▶ What the exercise asks
Each line in the material below, starting at the one with "PRESENTED BY AAVSO" and ending at the one with "There are many varied opportunities for you", is to be reproduced exactly; no picture is to be copied.

▶ Exercise material
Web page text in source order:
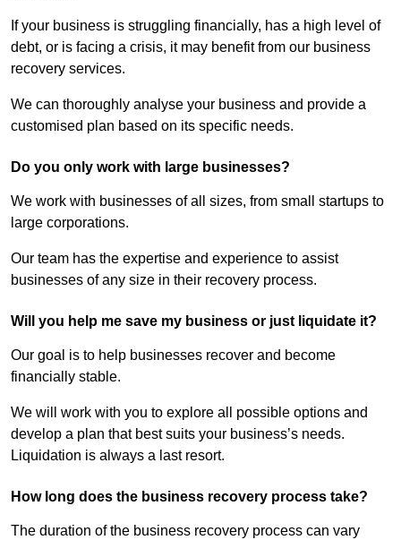
If your business is struggling financially, has a high level of
debt, or is facing a crisis, it may benefit from our business
recovery services.
We can thoroughly analyse your business and provide a
customised plan based on its specific needs.
Do you only work with large businesses?
We work with businesses of all sizes, from small startups to
large corporations.
Our team has the expertise and experience to assist
businesses of any size in their recovery process.
Will you help me save my business or just liquidate it?
Our goal is to help businesses recover and become
financially stable.
We will work with you to explore all possible options and
develop a plan that best suits your business’s needs.
Liquidation is always a last resort.
How long does the business recovery process take?
The duration of the business recovery process can vary
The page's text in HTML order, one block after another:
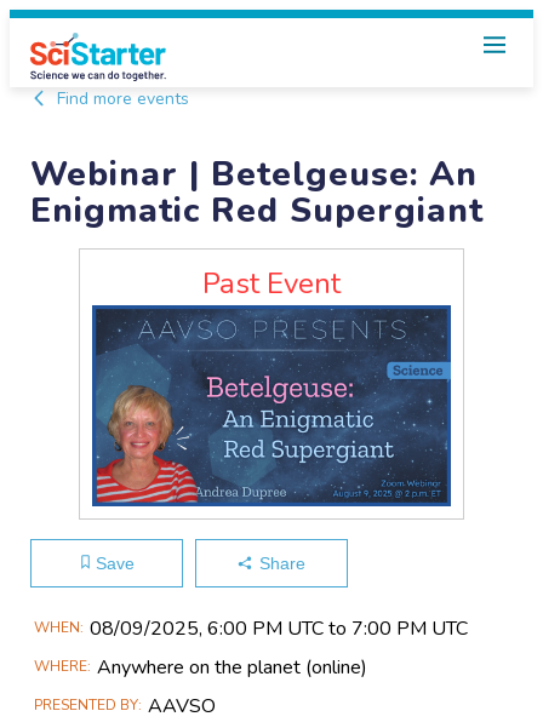
Find more events
Webinar | Betelgeuse: An
Enigmatic Red Supergiant
Past Event
Save Share
Main
Information
WHEN 08/09​/2025, 6:00 PM UTC to 7:00 PM UTC
WHERE Anywhere on the planet (online)
PRESENTED BY AAVSO
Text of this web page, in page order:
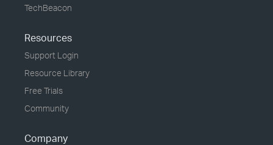
TechBeacon
Resources
Support Login
Resource Library
Free Trials
Community
Company
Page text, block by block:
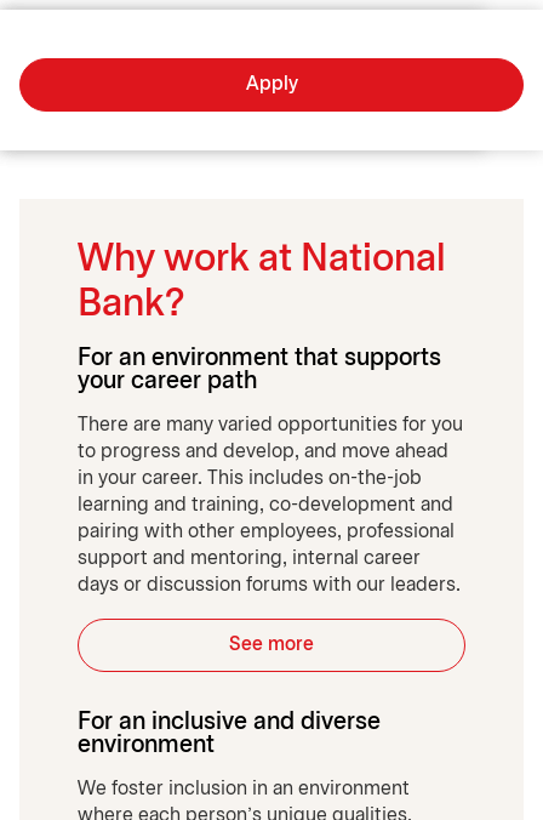
Apply
Why work at National
Bank?
For an environment that supports
your career path
There are many varied opportunities for you
to progress and develop, and move ahead
in your career. This includes on-the-job
learning and training, co-development and
pairing with other employees, professional
support and mentoring, internal career
days or discussion forums with our leaders.
See more
For an inclusive and diverse
environment
We foster inclusion in an environment
where each person’s unique qualities,
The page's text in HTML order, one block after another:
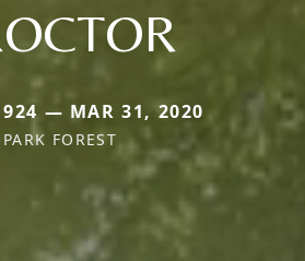
— MAR 31, 2020
PARK FOREST
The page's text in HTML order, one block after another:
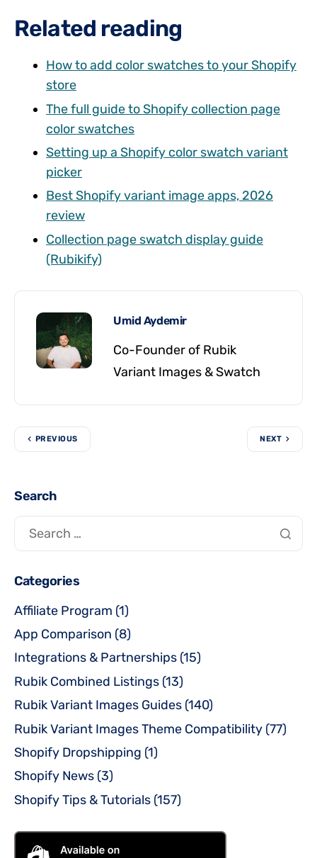
Related reading
How to add color swatches to your Shopify
store
The full guide to Shopify collection page
color swatches
Setting up a Shopify color swatch variant
picker
Best Shopify variant image apps, 2026
review
Collection page swatch display guide
(Rubikify)
Umid Aydemir
Co-Founder of Rubik
Variant Images & Swatch
PREVIOUS NEXT
Search
Categories
Affiliate Program (1)
App Comparison (8)
Integrations & Partnerships (15)
Rubik Combined Listings (13)
Rubik Variant Images Guides (140)
Rubik Variant Images Theme Compatibility (77)
Shopify Dropshipping (1)
Shopify News (3)
Shopify Tips & Tutorials (157)

▶ Response area
PRESENTED BY AAVSO
Text of this web page, in page order:
TechBeacon
Resources
Support Login
Resource Library
Free Trials
Community
Company
Page text, block by block:
Apply
Why work at National
Bank?
For an environment that supports
your career path
There are many varied opportunities for you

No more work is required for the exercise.